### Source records
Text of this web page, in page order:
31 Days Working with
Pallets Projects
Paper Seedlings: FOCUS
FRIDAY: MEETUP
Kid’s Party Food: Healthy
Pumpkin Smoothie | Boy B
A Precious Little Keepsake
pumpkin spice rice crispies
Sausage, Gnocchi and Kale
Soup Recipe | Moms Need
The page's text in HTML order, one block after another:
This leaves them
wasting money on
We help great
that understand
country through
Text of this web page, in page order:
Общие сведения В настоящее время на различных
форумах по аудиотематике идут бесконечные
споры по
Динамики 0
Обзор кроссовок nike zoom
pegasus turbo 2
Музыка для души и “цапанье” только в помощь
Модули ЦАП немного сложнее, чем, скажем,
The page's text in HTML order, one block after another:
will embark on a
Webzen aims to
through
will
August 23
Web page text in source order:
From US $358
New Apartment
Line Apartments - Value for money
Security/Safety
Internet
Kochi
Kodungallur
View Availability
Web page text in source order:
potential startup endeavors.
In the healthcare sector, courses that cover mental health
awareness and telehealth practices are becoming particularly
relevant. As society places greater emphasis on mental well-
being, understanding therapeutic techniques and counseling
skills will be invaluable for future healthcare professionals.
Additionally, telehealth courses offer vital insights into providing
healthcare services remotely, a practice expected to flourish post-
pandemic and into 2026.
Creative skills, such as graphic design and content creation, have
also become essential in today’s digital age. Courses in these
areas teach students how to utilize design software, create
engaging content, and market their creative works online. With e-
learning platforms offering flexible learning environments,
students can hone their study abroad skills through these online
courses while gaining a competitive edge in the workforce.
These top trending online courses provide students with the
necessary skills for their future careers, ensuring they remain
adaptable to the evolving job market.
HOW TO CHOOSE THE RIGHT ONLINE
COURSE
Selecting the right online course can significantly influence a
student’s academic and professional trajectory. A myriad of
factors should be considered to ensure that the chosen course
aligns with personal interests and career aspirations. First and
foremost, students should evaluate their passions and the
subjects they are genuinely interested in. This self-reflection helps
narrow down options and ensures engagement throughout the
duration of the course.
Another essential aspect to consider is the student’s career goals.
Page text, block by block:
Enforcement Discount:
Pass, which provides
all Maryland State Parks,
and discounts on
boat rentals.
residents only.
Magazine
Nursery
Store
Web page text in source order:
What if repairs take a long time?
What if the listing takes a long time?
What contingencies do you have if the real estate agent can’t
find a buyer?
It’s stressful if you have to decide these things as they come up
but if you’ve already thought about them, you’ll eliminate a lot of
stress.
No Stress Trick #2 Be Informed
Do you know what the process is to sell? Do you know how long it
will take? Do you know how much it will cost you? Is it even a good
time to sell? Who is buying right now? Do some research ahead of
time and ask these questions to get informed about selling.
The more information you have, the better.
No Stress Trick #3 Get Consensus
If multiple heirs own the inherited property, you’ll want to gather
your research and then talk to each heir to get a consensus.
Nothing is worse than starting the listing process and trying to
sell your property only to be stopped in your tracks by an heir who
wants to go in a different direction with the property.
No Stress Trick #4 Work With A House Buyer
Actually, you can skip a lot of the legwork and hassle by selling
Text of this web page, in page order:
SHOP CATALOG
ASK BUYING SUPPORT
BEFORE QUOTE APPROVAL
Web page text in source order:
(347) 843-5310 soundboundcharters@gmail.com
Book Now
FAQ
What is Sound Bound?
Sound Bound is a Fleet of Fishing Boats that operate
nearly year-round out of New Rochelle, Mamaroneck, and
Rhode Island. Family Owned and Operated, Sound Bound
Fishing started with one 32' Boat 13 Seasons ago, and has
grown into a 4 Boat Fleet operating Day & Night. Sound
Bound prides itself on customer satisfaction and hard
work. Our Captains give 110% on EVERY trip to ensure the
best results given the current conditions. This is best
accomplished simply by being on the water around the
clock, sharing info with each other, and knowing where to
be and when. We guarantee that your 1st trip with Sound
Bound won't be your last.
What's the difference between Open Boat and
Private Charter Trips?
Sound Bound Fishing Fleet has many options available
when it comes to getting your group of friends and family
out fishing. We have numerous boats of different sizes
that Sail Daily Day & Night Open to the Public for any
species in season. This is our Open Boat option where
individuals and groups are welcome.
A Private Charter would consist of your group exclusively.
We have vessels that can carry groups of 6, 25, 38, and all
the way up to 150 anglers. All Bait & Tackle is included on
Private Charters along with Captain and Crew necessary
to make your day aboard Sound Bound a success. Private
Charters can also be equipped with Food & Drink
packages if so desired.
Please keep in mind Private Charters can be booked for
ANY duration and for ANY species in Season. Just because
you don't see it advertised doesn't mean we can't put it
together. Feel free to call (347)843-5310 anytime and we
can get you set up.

### TASK INSTRUCTIONS
If a line above holds the string "selling", copy it out.

### PROBLEM SOLUTION
time and ask these questions to get informed about selling.
Actually, you can skip a lot of the legwork and hassle by selling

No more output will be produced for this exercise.